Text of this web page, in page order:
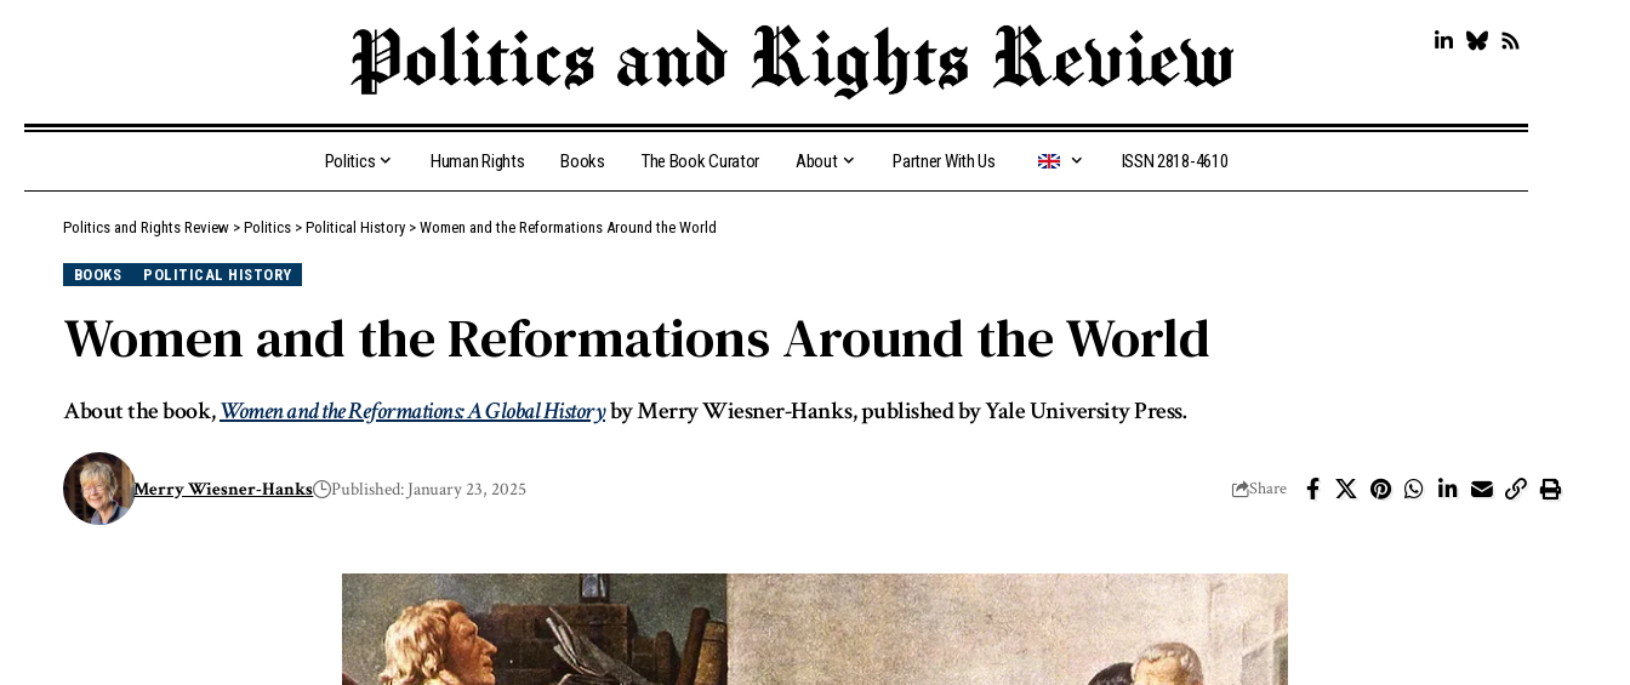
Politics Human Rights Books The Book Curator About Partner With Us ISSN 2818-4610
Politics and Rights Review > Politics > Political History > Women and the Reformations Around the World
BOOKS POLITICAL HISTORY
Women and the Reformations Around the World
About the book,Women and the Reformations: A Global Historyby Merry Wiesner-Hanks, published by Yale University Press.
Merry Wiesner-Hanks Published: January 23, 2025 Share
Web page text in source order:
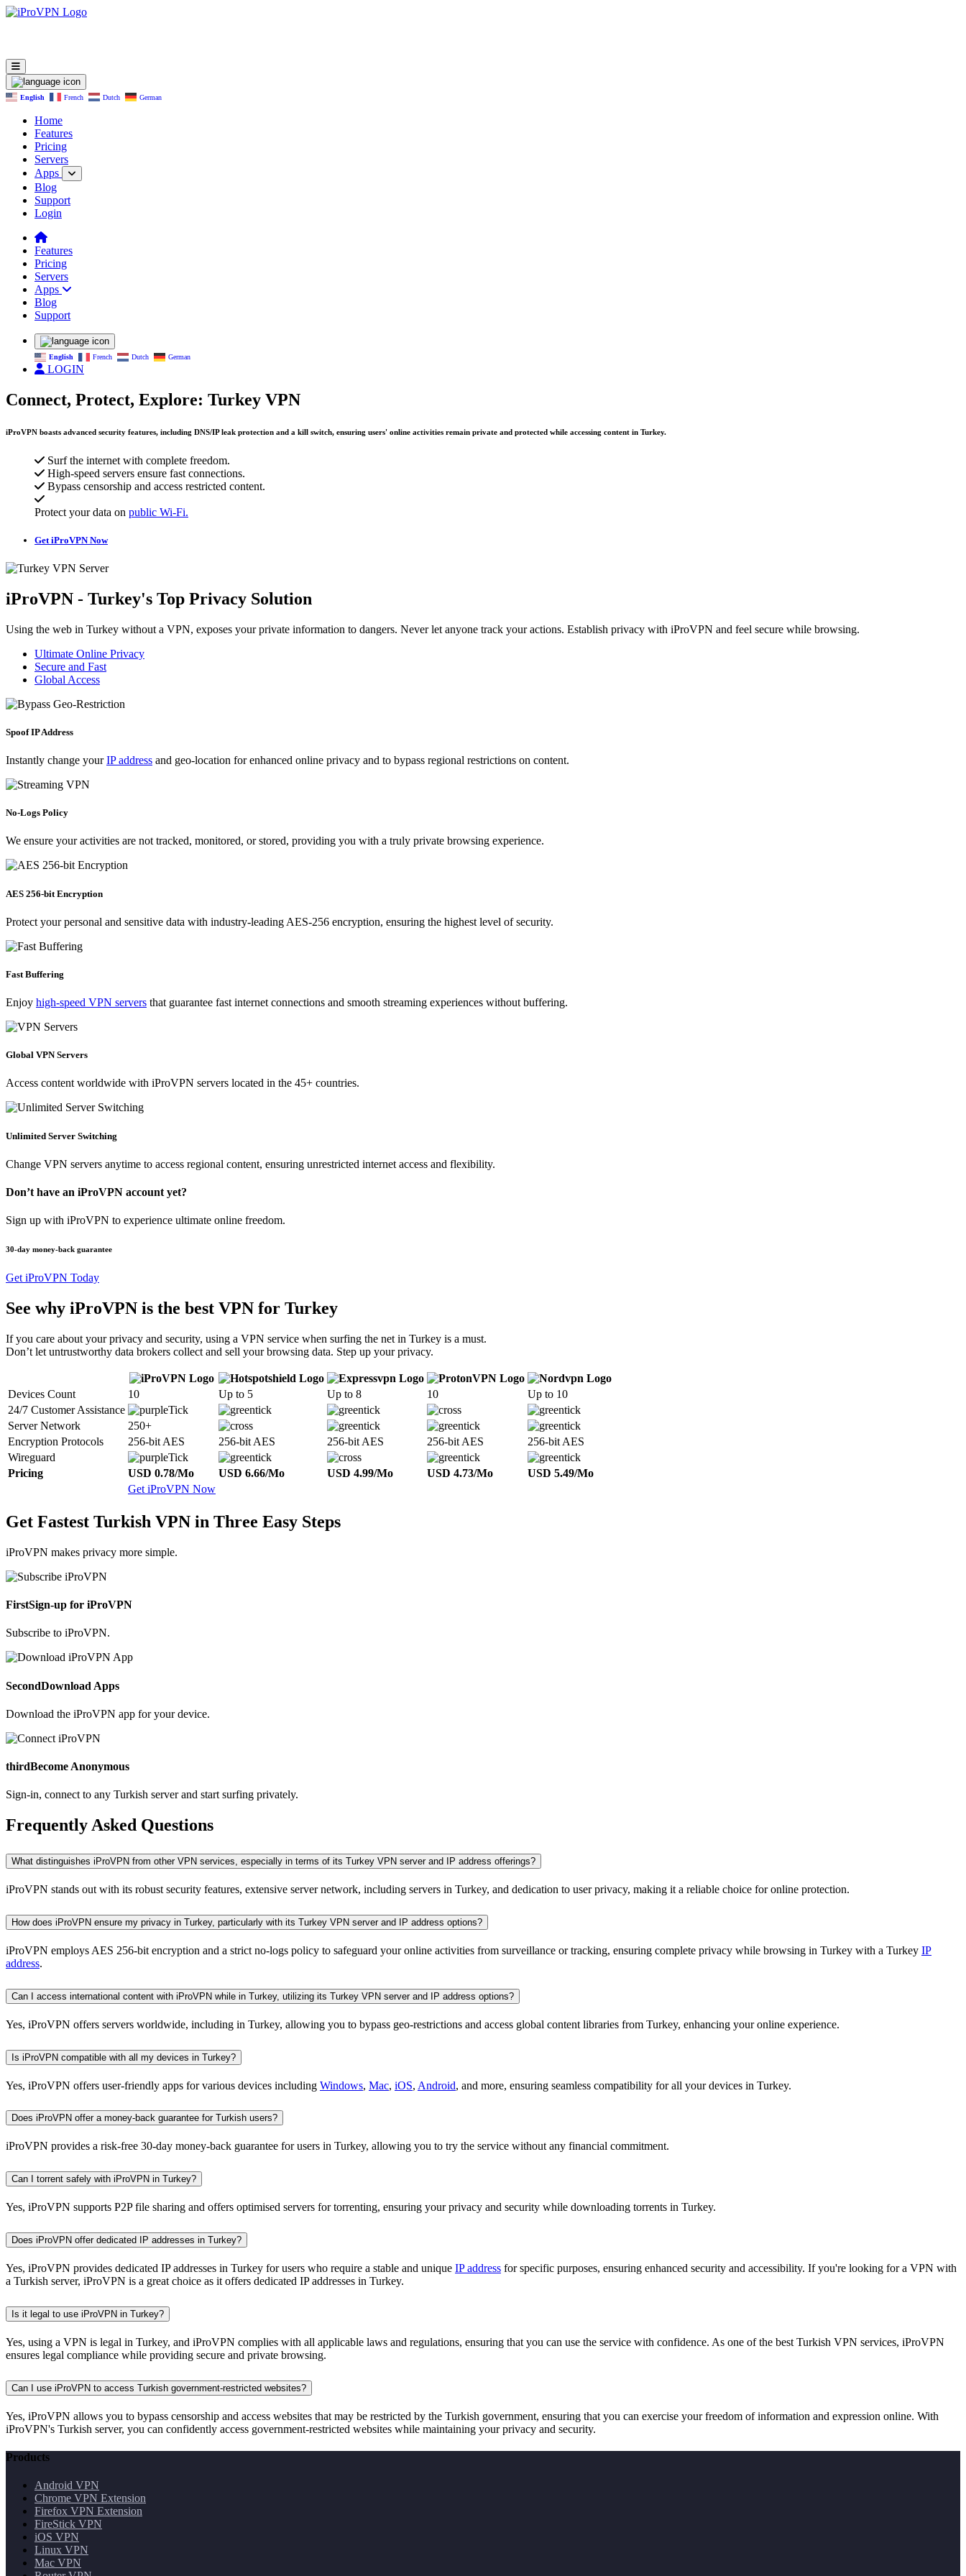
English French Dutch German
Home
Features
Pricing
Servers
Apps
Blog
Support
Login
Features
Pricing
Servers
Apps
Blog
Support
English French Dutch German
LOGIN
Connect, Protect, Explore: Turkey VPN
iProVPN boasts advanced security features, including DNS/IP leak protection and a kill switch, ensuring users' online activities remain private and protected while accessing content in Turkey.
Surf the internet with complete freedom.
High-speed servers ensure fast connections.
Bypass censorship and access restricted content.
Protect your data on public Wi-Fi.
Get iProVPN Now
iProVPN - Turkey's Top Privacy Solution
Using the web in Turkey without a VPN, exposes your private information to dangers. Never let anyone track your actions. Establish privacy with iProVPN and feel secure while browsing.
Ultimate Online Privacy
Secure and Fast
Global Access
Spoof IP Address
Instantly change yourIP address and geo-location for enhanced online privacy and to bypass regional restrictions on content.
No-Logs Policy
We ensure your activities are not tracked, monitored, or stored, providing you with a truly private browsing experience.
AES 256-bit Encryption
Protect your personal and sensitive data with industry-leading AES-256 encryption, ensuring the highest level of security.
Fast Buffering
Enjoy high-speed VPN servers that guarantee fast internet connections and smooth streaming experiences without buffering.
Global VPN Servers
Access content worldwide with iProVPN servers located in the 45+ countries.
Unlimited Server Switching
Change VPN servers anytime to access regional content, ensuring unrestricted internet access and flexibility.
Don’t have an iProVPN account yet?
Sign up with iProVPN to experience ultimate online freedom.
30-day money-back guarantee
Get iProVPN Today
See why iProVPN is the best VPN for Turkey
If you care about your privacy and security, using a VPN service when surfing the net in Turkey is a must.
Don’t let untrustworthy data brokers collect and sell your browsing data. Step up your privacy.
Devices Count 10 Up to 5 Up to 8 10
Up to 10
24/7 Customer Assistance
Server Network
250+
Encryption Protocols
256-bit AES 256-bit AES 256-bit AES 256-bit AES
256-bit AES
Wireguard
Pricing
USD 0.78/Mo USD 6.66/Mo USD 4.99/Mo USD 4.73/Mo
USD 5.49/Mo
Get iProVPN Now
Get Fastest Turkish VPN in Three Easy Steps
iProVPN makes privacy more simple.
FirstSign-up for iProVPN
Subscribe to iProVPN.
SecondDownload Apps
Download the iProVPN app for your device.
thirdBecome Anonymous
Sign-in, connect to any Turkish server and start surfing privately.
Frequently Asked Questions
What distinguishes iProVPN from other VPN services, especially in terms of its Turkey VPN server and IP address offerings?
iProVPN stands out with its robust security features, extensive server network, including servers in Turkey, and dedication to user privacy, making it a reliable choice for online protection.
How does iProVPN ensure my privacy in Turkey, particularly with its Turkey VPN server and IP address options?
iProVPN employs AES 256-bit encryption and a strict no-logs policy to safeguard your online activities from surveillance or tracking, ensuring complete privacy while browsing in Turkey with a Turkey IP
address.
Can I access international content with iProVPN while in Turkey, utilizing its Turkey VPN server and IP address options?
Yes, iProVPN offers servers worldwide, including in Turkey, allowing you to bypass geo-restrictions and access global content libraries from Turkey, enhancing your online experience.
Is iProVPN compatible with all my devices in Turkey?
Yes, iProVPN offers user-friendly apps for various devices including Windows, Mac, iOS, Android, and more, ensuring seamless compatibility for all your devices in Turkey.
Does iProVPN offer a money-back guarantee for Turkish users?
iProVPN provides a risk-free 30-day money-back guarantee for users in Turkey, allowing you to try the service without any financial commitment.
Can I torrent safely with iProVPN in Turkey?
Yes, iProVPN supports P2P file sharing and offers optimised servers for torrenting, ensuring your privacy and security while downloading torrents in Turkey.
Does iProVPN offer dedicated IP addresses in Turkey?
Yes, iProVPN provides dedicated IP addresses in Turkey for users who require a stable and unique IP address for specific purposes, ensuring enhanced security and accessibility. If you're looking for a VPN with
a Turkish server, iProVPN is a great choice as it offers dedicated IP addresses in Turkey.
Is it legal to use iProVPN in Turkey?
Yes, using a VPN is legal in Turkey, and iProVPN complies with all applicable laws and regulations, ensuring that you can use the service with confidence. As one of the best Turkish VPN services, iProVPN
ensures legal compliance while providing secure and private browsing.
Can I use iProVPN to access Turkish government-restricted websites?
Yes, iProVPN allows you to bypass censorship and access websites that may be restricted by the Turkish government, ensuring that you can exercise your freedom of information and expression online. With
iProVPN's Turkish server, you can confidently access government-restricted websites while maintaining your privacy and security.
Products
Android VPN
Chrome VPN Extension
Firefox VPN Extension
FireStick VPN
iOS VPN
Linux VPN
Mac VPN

□ □ □ □ □ □ □

■ ASSIGNMENT ■
Each record should appear again exactly as it stands, with no picture included.

■ ANSWER TO THIS PROBLEM ■
Text of this web page, in page order:
Politics Human Rights Books The Book Curator About Partner With Us ISSN 2818-4610
Politics and Rights Review > Politics > Political History > Women and the Reformations Around the World
BOOKS POLITICAL HISTORY
Women and the Reformations Around the World
About the book,Women and the Reformations: A Global Historyby Merry Wiesner-Hanks, published by Yale University Press.
Merry Wiesner-Hanks Published: January 23, 2025 Share
Web page text in source order:
English French Dutch German
Home
Features
Pricing
Servers
Apps
Blog
Support
Login
Features
Pricing
Servers
Apps
Blog
Support
English French Dutch German
LOGIN
Connect, Protect, Explore: Turkey VPN
iProVPN boasts advanced security features, including DNS/IP leak protection and a kill switch, ensuring users' online activities remain private and protected while accessing content in Turkey.
Surf the internet with complete freedom.
High-speed servers ensure fast connections.
Bypass censorship and access restricted content.
Protect your data on public Wi-Fi.
Get iProVPN Now
iProVPN - Turkey's Top Privacy Solution
Using the web in Turkey without a VPN, exposes your private information to dangers. Never let anyone track your actions. Establish privacy with iProVPN and feel secure while browsing.
Ultimate Online Privacy
Secure and Fast
Global Access
Spoof IP Address
Instantly change yourIP address and geo-location for enhanced online privacy and to bypass regional restrictions on content.
No-Logs Policy
We ensure your activities are not tracked, monitored, or stored, providing you with a truly private browsing experience.
AES 256-bit Encryption
Protect your personal and sensitive data with industry-leading AES-256 encryption, ensuring the highest level of security.
Fast Buffering
Enjoy high-speed VPN servers that guarantee fast internet connections and smooth streaming experiences without buffering.
Global VPN Servers
Access content worldwide with iProVPN servers located in the 45+ countries.
Unlimited Server Switching
Change VPN servers anytime to access regional content, ensuring unrestricted internet access and flexibility.
Don’t have an iProVPN account yet?
Sign up with iProVPN to experience ultimate online freedom.
30-day money-back guarantee
Get iProVPN Today
See why iProVPN is the best VPN for Turkey
If you care about your privacy and security, using a VPN service when surfing the net in Turkey is a must.
Don’t let untrustworthy data brokers collect and sell your browsing data. Step up your privacy.
Devices Count 10 Up to 5 Up to 8 10
Up to 10
24/7 Customer Assistance
Server Network
250+
Encryption Protocols
256-bit AES 256-bit AES 256-bit AES 256-bit AES
256-bit AES
Wireguard
Pricing
USD 0.78/Mo USD 6.66/Mo USD 4.99/Mo USD 4.73/Mo
USD 5.49/Mo
Get iProVPN Now
Get Fastest Turkish VPN in Three Easy Steps
iProVPN makes privacy more simple.
FirstSign-up for iProVPN
Subscribe to iProVPN.
SecondDownload Apps
Download the iProVPN app for your device.
thirdBecome Anonymous
Sign-in, connect to any Turkish server and start surfing privately.
Frequently Asked Questions
What distinguishes iProVPN from other VPN services, especially in terms of its Turkey VPN server and IP address offerings?
iProVPN stands out with its robust security features, extensive server network, including servers in Turkey, and dedication to user privacy, making it a reliable choice for online protection.
How does iProVPN ensure my privacy in Turkey, particularly with its Turkey VPN server and IP address options?
iProVPN employs AES 256-bit encryption and a strict no-logs policy to safeguard your online activities from surveillance or tracking, ensuring complete privacy while browsing in Turkey with a Turkey IP
address.
Can I access international content with iProVPN while in Turkey, utilizing its Turkey VPN server and IP address options?
Yes, iProVPN offers servers worldwide, including in Turkey, allowing you to bypass geo-restrictions and access global content libraries from Turkey, enhancing your online experience.
Is iProVPN compatible with all my devices in Turkey?
Yes, iProVPN offers user-friendly apps for various devices including Windows, Mac, iOS, Android, and more, ensuring seamless compatibility for all your devices in Turkey.
Does iProVPN offer a money-back guarantee for Turkish users?
iProVPN provides a risk-free 30-day money-back guarantee for users in Turkey, allowing you to try the service without any financial commitment.
Can I torrent safely with iProVPN in Turkey?
Yes, iProVPN supports P2P file sharing and offers optimised servers for torrenting, ensuring your privacy and security while downloading torrents in Turkey.
Does iProVPN offer dedicated IP addresses in Turkey?
Yes, iProVPN provides dedicated IP addresses in Turkey for users who require a stable and unique IP address for specific purposes, ensuring enhanced security and accessibility. If you're looking for a VPN with
a Turkish server, iProVPN is a great choice as it offers dedicated IP addresses in Turkey.
Is it legal to use iProVPN in Turkey?
Yes, using a VPN is legal in Turkey, and iProVPN complies with all applicable laws and regulations, ensuring that you can use the service with confidence. As one of the best Turkish VPN services, iProVPN
ensures legal compliance while providing secure and private browsing.
Can I use iProVPN to access Turkish government-restricted websites?
Yes, iProVPN allows you to bypass censorship and access websites that may be restricted by the Turkish government, ensuring that you can exercise your freedom of information and expression online. With
iProVPN's Turkish server, you can confidently access government-restricted websites while maintaining your privacy and security.
Products
Android VPN
Chrome VPN Extension
Firefox VPN Extension
FireStick VPN
iOS VPN
Linux VPN
Mac VPN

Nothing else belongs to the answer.